Direkt nach der Kili-Besteigung goennten wir uns keine Ruhe, diese wollten wir dann erst auf Sansibar geniessen. Also den naechsten Tag 9,5 Stunden im Bus gehockt und ab nach Dar es Salam.  Wir hatten anfangs noch die Hoffnung, am selben Tag die Faehre auf die Insel zu erwischen, waren wir statt dessen erst bei Einbruch der Dunkelheit in Dar. Und Dar ist eine der schlechtesten Orte, um als Weisser Auslaender nachts durch die Strassen zu spazieren. Zumal wir noch keine Unterkunft hatten. Dies stellte sich bis dahin als kein Problem dar, allerdings merkten wir in Dar, was es bedeutet, in der Hochsaison zu reisen. Die ersten 4 Hostels stellten sich als ausgebucht heraus. Gluecklicherweise kannte unser Taxifahrer eine Absteige in unserem Preisniveau, die nicht im Lonely Planet steht und brachte uns und ein Daenisches Paerchen, die das gleiche Problem hatten, dort hin.

Den naechsten Tag ging es dann ohne Fruehstueck direkt auf die Faehre, um die Insel zu erobern. Den Trasfer zu unserem Hotel im Norden verbanden wir mit einer ueberteuerten City- und Spicetour, aber wir waren recht froh, uns um nichts kuemmern zu muessen.

Unser Hotel war traumhaft, genau wie der Strand und alles drum herum. Allerdings waren wir von den Warnungen unseres Reisefuehrers ein wenig irritiert, der Nungwi als das Ibiza Afrikas mit naechtelangen Parties und Alkoholexzessen incl. leichter Maedchen beschrieben hat. Entweder war der Autor noch nie auf Ibiza oder es hat sich in den letzten Monaten so einiges geaendert. Auf jeden Fall gab es super Standbars, tropische Cocktails und leckersten frischen Fisch und Seafood.

Zum Wetter sag ich lieber nix, es war auf jeden Fall besser als letztes Jahr in Mexiko. War aber auch nicht schwer. Und so haben wir 4 Tage die Seele baumeln lassen, bis auf einen Schnorcheltrip zu den vorgelagerten Korallenriffs die Tage eher gemaechlich verlebt. Ansonsten ist Sansibar traumhaft schoen, sehr urspruenglich und einfach entspannt.

Den letzten Tag auf der Insel verbrachten wir in einer ueberteuerten Unterkunft (klar, ist ja Hochsaison) in Stonetown. Hier konnte man zum ersten Mal auch nachts durch die Strassen schlendern, wovon uns in den meisten anderen Staedten abgeraten wurde.

Dann auch wieder mit der Faehre zurueck nach Dar es Salam, hier erlebten wir als Gratishighlight, was ein waschechter Seegang ist. Sandra wird heute noch gruen, wenn sie daran denkt. In Dar goennten wir uns dann wieder die billigste Absteige, die wir finden konnten. War ja eh nur fuer ein paar Stunden, denn 07:30 Uhr ging unser Flieger ueber Johannesburg nach Windhoek. Den Flughafen in JoBurg kennen wir nun auch ausfuehrlich dank 8 Stunden Aufenthalt. In die Stadt haben wir uns nicht getraut...

So, und nun Windhoek. Wieder ein mittlerweile bekanntes Problem: Hochsaison. Nach der ersten Nacht, die wir in einer super Backpackerlodge verbrachten, mussten wir in eine deutlich heruntergekommene wechseln, weil die erste ausgebucht war. Die zweite stand wohl auch mal im Lonely Planet, mittlerweile koennen wir uns vorstellen, warum nicht mehr. Aber egal, besser als gar nix.

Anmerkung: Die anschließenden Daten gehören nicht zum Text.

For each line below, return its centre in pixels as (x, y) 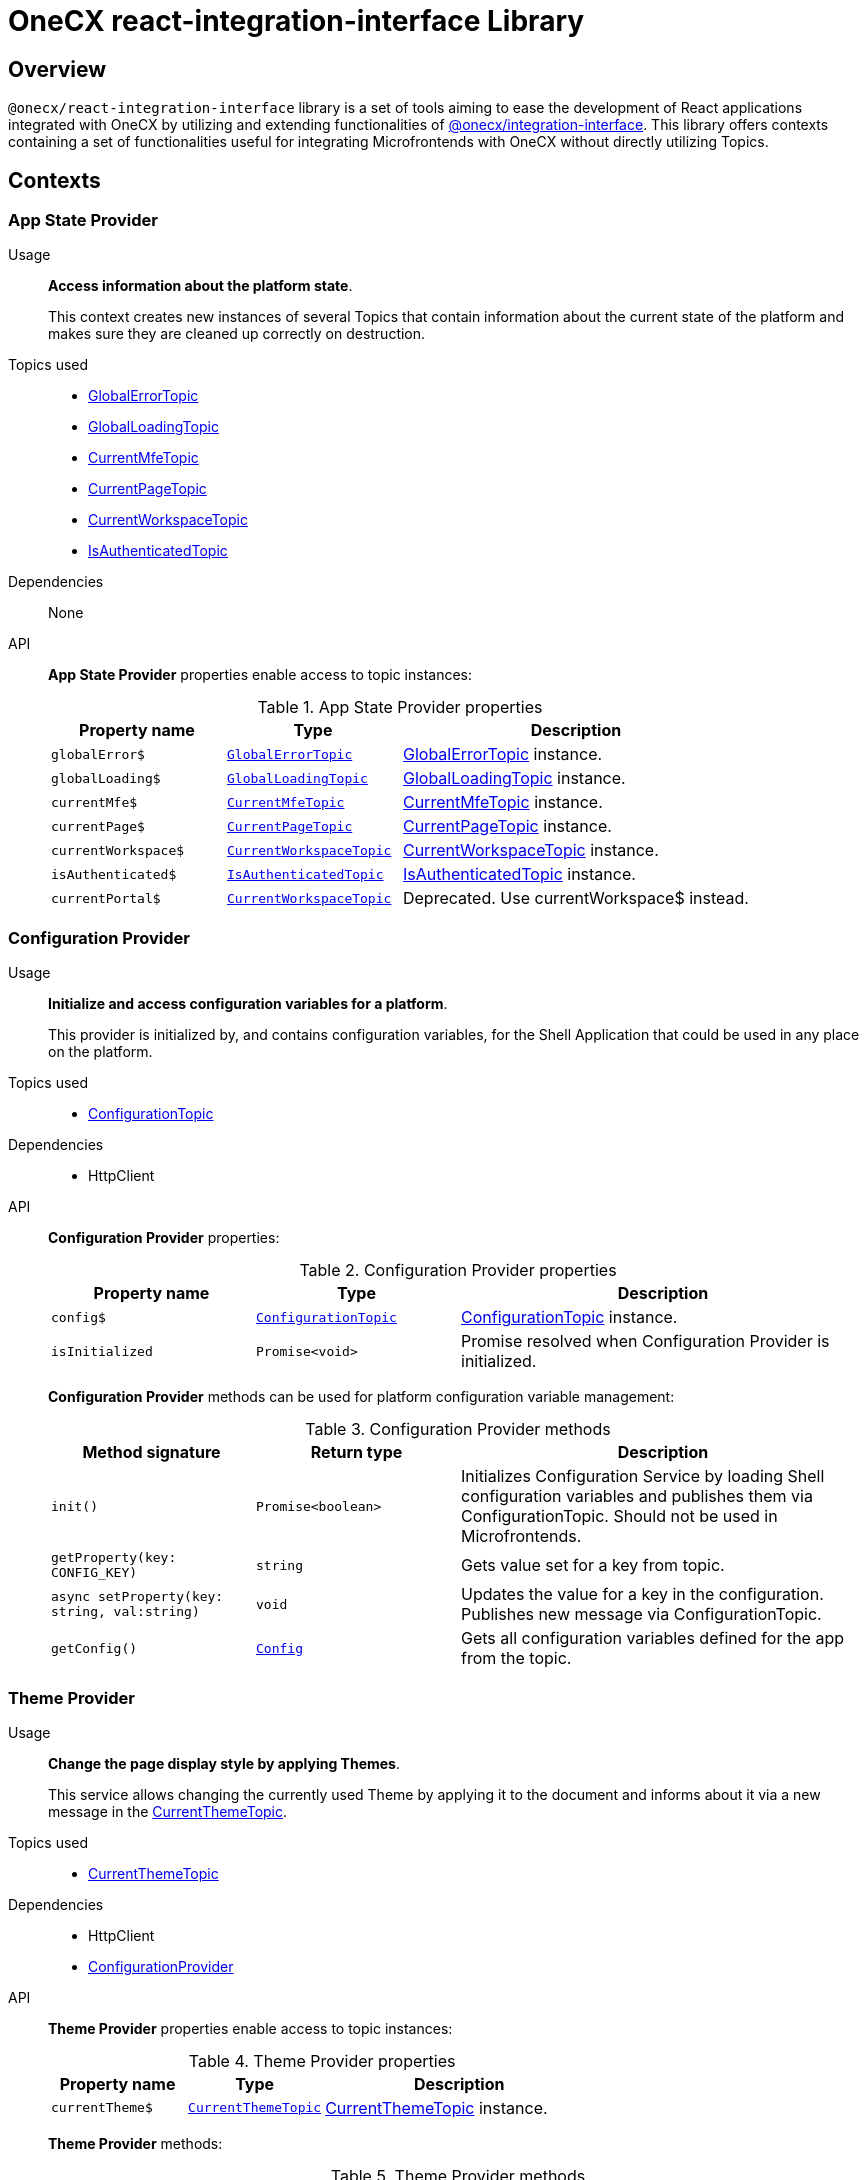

Man fuehlt sich schon ein wenig heimisch, wenn man die Goethe- oder Bismarkstrasse Richtung Ausspannplatz geht und dabei die Turnhalle und das Reichsvermessungsamt passiert. Im Supermarkt gibt es endlich sowas wie Schwarzbrot und wir haben uns ein Glas Nutella fuer 4,50 Euro gegoennt.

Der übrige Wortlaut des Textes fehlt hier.